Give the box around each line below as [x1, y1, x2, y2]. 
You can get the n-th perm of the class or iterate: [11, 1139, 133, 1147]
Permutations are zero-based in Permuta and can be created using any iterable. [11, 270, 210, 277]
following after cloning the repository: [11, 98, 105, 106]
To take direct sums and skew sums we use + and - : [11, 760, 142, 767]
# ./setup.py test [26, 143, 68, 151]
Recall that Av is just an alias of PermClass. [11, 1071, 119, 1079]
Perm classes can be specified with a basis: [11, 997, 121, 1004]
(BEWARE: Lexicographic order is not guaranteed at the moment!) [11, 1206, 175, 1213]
==========
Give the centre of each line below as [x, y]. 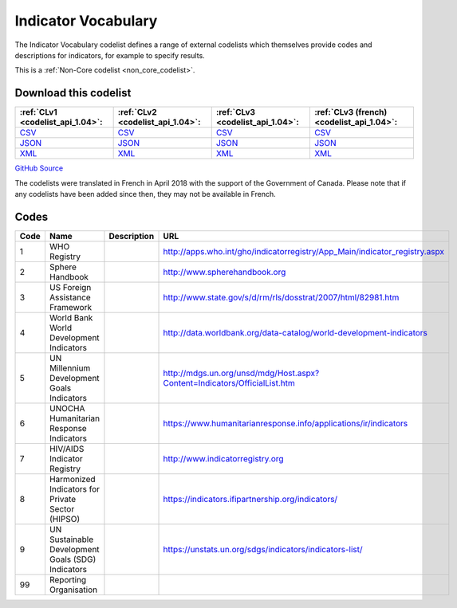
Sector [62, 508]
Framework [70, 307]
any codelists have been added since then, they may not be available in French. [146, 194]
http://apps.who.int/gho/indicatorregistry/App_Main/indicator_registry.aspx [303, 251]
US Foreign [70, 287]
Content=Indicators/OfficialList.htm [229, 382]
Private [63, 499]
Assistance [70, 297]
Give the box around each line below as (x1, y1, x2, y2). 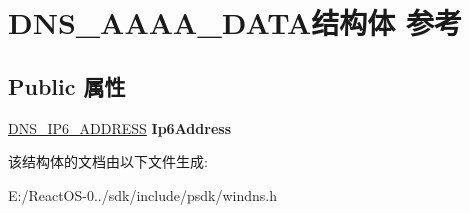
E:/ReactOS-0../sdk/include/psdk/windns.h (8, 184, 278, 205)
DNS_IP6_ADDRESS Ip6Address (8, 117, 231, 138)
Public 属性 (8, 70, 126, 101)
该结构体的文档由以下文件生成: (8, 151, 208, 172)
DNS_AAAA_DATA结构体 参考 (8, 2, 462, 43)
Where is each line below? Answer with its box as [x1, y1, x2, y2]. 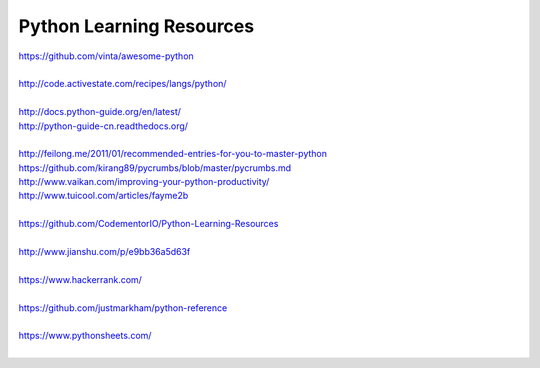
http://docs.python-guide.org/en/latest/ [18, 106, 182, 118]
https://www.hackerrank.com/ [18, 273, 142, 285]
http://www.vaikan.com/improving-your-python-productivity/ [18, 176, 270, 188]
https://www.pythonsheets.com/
==========
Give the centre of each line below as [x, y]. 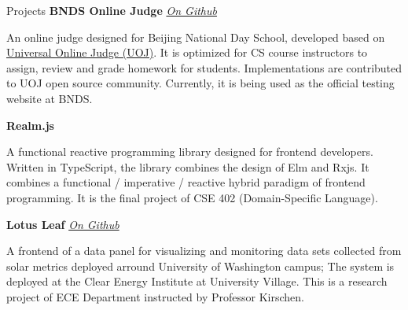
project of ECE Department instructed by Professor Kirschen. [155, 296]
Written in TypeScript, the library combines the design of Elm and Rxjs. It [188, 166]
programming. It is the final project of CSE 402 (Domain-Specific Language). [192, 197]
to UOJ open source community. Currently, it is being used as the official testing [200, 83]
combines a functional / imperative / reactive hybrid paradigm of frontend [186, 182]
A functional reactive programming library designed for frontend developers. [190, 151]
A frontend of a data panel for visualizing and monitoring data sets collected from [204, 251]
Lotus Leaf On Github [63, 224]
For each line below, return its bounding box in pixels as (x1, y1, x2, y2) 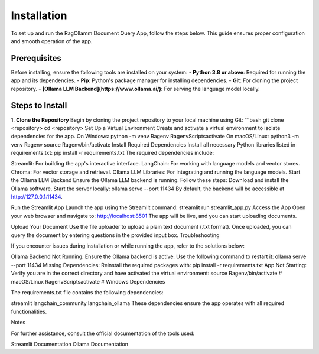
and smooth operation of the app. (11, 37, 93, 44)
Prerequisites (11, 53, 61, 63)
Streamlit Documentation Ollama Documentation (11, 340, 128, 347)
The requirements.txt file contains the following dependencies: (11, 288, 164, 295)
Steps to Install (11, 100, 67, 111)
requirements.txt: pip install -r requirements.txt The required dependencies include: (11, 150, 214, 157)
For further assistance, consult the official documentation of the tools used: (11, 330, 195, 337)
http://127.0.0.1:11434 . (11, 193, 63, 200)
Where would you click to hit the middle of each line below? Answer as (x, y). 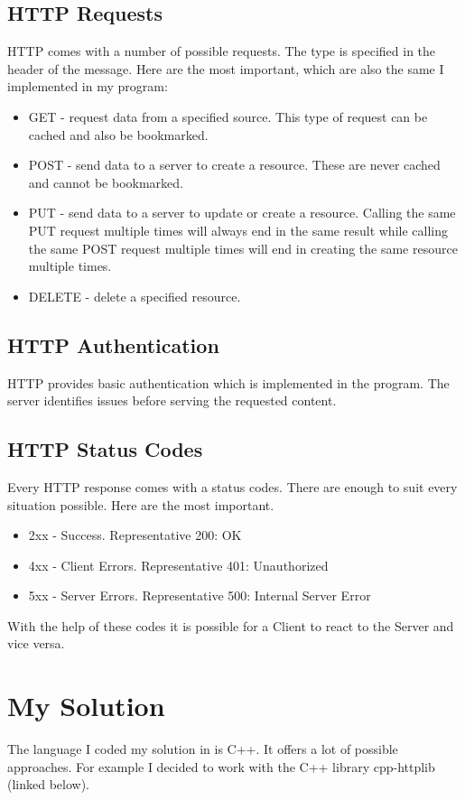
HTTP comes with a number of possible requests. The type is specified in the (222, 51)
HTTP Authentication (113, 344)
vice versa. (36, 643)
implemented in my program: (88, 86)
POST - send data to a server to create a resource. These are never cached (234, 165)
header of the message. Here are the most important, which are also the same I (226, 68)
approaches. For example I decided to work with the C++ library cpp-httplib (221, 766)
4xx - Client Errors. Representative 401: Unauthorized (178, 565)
==========
* **Problem requirements**
Keep to the stretch from the line containing "Written in TypeScript, the" through the line containing "implemented in my program: (88, 86)", both ends included, and copy it exactly from the listing above, minus the pictures.

* **Answer box**
Written in TypeScript, the library combines the design of Elm and Rxjs. It [188, 166]
programming. It is the final project of CSE 402 (Domain-Specific Language). [192, 197]
to UOJ open source community. Currently, it is being used as the official testing [200, 83]
combines a functional / imperative / reactive hybrid paradigm of frontend [186, 182]
A functional reactive programming library designed for frontend developers. [190, 151]
A frontend of a data panel for visualizing and monitoring data sets collected from [204, 251]
Lotus Leaf On Github [63, 224]
For each line below, return its bounding box in pixels as (x1, y1, x2, y2) 
and smooth operation of the app. (11, 37, 93, 44)
Prerequisites (11, 53, 61, 63)
Streamlit Documentation Ollama Documentation (11, 340, 128, 347)
The requirements.txt file contains the following dependencies: (11, 288, 164, 295)
Steps to Install (11, 100, 67, 111)
requirements.txt: pip install -r requirements.txt The required dependencies include: (11, 150, 214, 157)
For further assistance, consult the official documentation of the tools used: (11, 330, 195, 337)
http://127.0.0.1:11434 . (11, 193, 63, 200)
Where would you click to hit the middle of each line below? Answer as (x, y). 
HTTP comes with a number of possible requests. The type is specified in the (222, 51)
HTTP Authentication (113, 344)
vice versa. (36, 643)
implemented in my program: (88, 86)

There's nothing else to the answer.